I don't do touring so this is just a matter of curiosity for me, but how do you pick a route to tour that is safe with respect to traffic? Do you have some source other than paper or on line maps that gives you some advance idea on traffic density, road surface quality and shoulder width, or do you just pick where you want to go and just grit your way through it, whatever comes along?

jamawani 09-04-19 05:04 PM

Nearly all state departments of transportation have traffic volume information online.
It is usually referred to as AADT - average annual daily traffic.
Some states now have interactive map apps.

Here's the state map for Kansas - with all state and US highways -
https://www.ksdot.org/Assets/wwwksdo...untmap2018.pdf
Kansas is unusual in that it also has county road AADT numbers. Maybe 25% of states do this.

The map is color-coded for levels of traffic.
Traffic tends to be lighter in western Kansas with less population.

My general rule of thumb -
Less than 500 - Magical
500 - 999 - Comfortable
1000 - 1999 - Some caution
2000 - 3999 - Getting busy, shoulders nice
4000 or more - Busy, shoulders needed

I prefer empty roads without shoulders to busy roads with shoulders.
Also, even when busy roads have wide shoulders, these can disappear on bridges and overpasses.
Which makes for a pretty dicey situation.

Some states have shoulder information - but this is less trustworthy.
The Montana bicycling map is an example -
https://www.mdt.mt.gov/travinfo/docs/bike_map.pdf
Note the shoulder width colors and the indication of rumble strips.

If the rumble strips are in the middle of a moderate shoulder,
then the shoulder is larger useless - - BUT - -
drivers think you should be over on the shoulder.
So it is actually more dangerous than no shoulders.

You can use Google Streetview, too, to see if there are shoulders
and to ascertain whether rumble strips are nasty or not.

roundrocktom 09-04-19 05:05 PM

Google Street view is terrific for reviewing potential routes.

Oregon has cycling routes. From Hillsboro (West of Portland) to the coast has three charming ways shown. Well in most places you have a nice wide shoulder, lots of room. Speeds still posted at 60 mph, so you have to use caution, but in areas, those routes are narrow bridges. Long bridges, no shoulder, so you have to mantain your lane and pedal as hard as possible to avoid backing up too much traffic.

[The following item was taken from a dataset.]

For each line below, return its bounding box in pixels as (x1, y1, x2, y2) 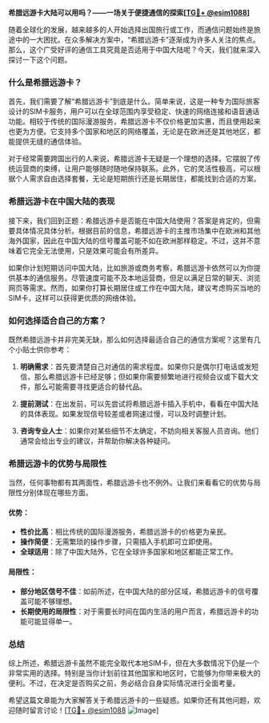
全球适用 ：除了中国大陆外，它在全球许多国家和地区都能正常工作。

It's interesting to look at Garmin routing and Strava Heatmaps.

Of course, Google Street View won't help if you are touring Germany (privacy laws don't allow such a thing) but was fun to look at cycling routes near Stuttgart to see what Google came up with (most off the main road, but locals know the back ways which Stava will show).

boomhauer 09-04-19 05:07 PM

I find the Google Maps Bicycle function more amazing every year I've used it.
Now you can pick a route and put your phone in Airplane mode and it still works.

roundrocktom 09-04-19 05:17 PM


Originally Posted by jamawani (Post 21108242)
Nearly all state departments of transportation have traffic volume information online.
It is usually referred to as AADT - average annual daily traffic.
Some states now have interactive map apps.

Thank You!

Didn't know that AADT name, but tried "Texas AADT Map" and found it.

https://www.txdot.gov/inside-txdot/d...ning/maps.html

skidder 09-04-19 06:35 PM

As others have said, use Google Maps. I use the basic view to get a general look at the streets from the sky, they zoom down to street level if I think there's anything 'odd', to see the shoulder width, road surface type, odd-looking intersections, trashy roads, bad neighborhoods, etc. Works quiet well to locate problem areas so you can choose an alternate route if possible. It doesn't work all the time, but it does help you locate the majority of the spots you want to avoid.

Jeremiesmith77 09-04-19 07:51 PM

I was thinking about the same question as the OP myself and after reading the thread, I found the comments helpful but hard to visualize how to do this systemically.

Perhaps what we need is a case study scenario to discuss, thus having a reference point to focus upon.

Here is the actual scenario for which I am currently trying to come up with a plan:

Start/end: Columbus OH to Madison IN.

Time: depart downtown Columbus at 4 am day 1, hope to arrive in Madison in time to shower and meet friends for dinner day 2

Caveats: this is about 200 miles give/take. This distance is easily in my wheelhouse, I’d prefer a 120/80 or 110/90 mileage split rather than the inverse. I plan on packing light and overnighting in a cheap motel so the route needs to take that into account.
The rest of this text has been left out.